Data supplied:

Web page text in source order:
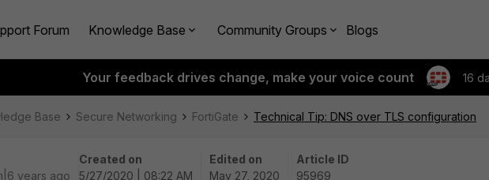
Forum Knowledge Base Community Groups Blogs
Your feedback drives change, make your voice count 16
Base Secure Networking FortiGate Technical Tip: DNS over TLS configuration
years ago
Created on
5/27/2020 | 08:22 AM
Edited on
May 27, 2020
Article ID
95969

Directions for this task: If a line in the records above includes the string "Base", copy it.

Result of the task:
Forum Knowledge Base Community Groups Blogs
Base Secure Networking FortiGate Technical Tip: DNS over TLS configuration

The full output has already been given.